Patri, Fiddi e Spiriti Santi che tradotto dal siciliano all’italiano suona più o meno così: Nel nome del Padre, del Figlio e dello Spirito Santo. Lo ripeteva sempre mia nonna. Padre, Figlio e Spirito Santo. Ma io, in realtà, mi chiamavo Maria e il mio nome a quella triade aveva finito solo per creare un gran mucchio di problemi. Giustificava i tre ma nessuno, poi, si era preso la briga di una pur minima citazione.
Il mio nome era uno scandalo. Sarei finita con il diventarlo anch’io perché al proprio nome, anche se uno non se ne accorge, si obbedisce soltanto. Piegando ad esso l’intero destino.
Io ero uno scandalo. Il mio nome era uno scandalo.
Mio padre la notte stessa del battesimo vomitò. “Intossicazione alimentare”. L’episodio fu archiviato così. Ma dei trenta commensali che parteciparono al lauto banchetto fu l’unico a rimettere. Le cose, allora, erano due. O era un uomo molto fortunato (chi rimette si libera subito) oppure c’era dell’altro. Il mio nome era uno scandalo. Io sarei stata quella che ero: uno scandalo. Da qualcosa, dunque, bisognava pur cominciare.

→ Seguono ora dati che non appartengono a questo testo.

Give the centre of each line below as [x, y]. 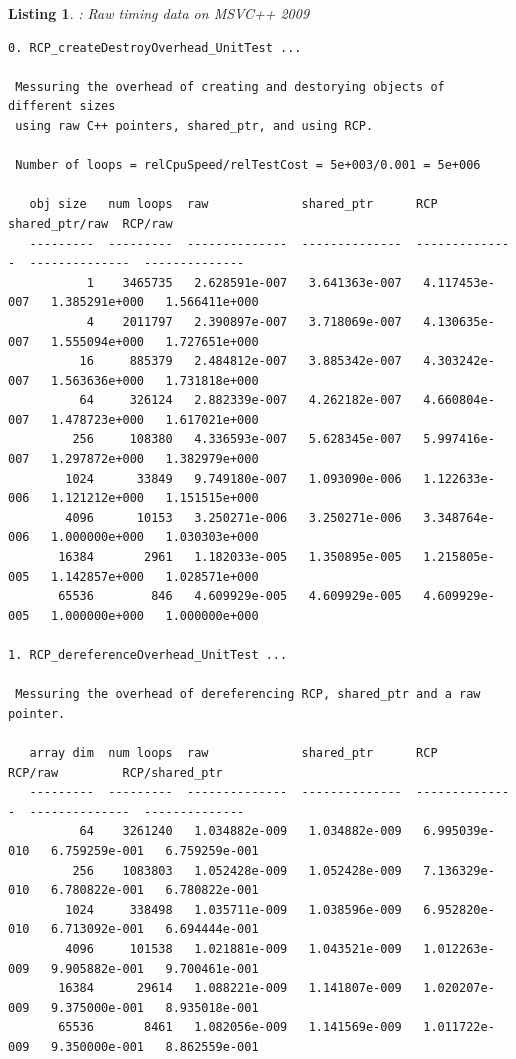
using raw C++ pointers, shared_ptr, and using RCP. [194, 125]
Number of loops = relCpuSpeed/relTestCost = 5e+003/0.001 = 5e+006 [248, 165]
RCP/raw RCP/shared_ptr [115, 772]
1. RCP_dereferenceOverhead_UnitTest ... [148, 655]
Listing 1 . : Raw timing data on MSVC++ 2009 [159, 13]
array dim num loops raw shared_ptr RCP [233, 752]
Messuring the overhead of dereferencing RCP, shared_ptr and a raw [248, 694]
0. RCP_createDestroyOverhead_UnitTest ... [155, 47]
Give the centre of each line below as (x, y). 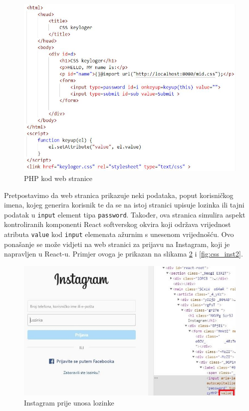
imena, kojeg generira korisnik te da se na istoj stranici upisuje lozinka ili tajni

Voltare pagina. Anzi, se possibile, cambiare quaderno. Ma non tutto si può dire. E’ il segreto di ogni scrittura capace di lasciare un segno. Anche solo un segno scritto. Quindi non aveva senso neppure prenderla in considerazione l’idea di voltare pagina. Niente pagina, dunque, niente quaderno. Solo un movimento dell’anima. Né un istinto né un desiderio. Un semplice movimento. Impercettibile come i gargarismi del ventre che in silenzio mantengono il ventre vivo ed elastico.
Andare in Antartide.
Voglio andare in Antartide.
Voglio, voglio, voglio. Punto. Il perché non è importante. Il perché è una somma. Mi tocca contare di nuovo. Aggiungere, sottrarre, ancora aggiungere. Ma è un calcolo algebrico che non trovando soluzione chiede aiuto alla geometria. In alto mare. Sono di nuovo in alto mare. E il mare è aperto.
Voglio andare in Antartide perché è l’Atlantide che ho sempre cercato. E non avendola trovata credo sia tutto un equivoco.
Voglio andare in Antartide perché sono contaminata. Ho bisogno di disintossicarmi. Ho bisogno del bianco. Magari sortisco l’effetto contrario. Ma voglio. Lo stesso.
Voglio l’Antartide per non provare più né caldo né freddo.
Per sentire i miei confini e una volta toccati vederli evaporare, come gli affreschi antichi al primo impatto con la luce moderna.
Perché nel cuore dell’Antartide l’acqua allo stato liquido non esiste. Se c’è devi scavare e in profondità. Quindi fai prima ad immaginartela.
Voglio andare in Antartide per rannicchiarmi una volta per tutte nel palmo della mano di mia madre e schiacciare finalmente un pisolino. E poi lì non c’è l’asfalto.
L’Antartide è il mio esercizio di stile. Il più importante. Il termoregolatore delle mie azioni quotidiane. Per arrivarci le prove che dovrò superare faranno di tutto per ostacolarmi. Non basterà il mio passato di ricercatrice né tantomeno quello di contaminata. Non basterà il lungo viaggio a bordo della Polarstern né tutte le facce che si sono sovrapposte nel corso di queste mie lunghe peregrinazioni. Non basterà. Dovrò fare appello a forze più lontane. Echi rimasti sordi dentro di me. Non so se sia una ginnastica adatta ad una donna di 31 anni. Ma so che non posso fare a meno di muovermi in questa direzione.
Se vorranno le onde sapranno condurmi. Devo solo lasciare che sia.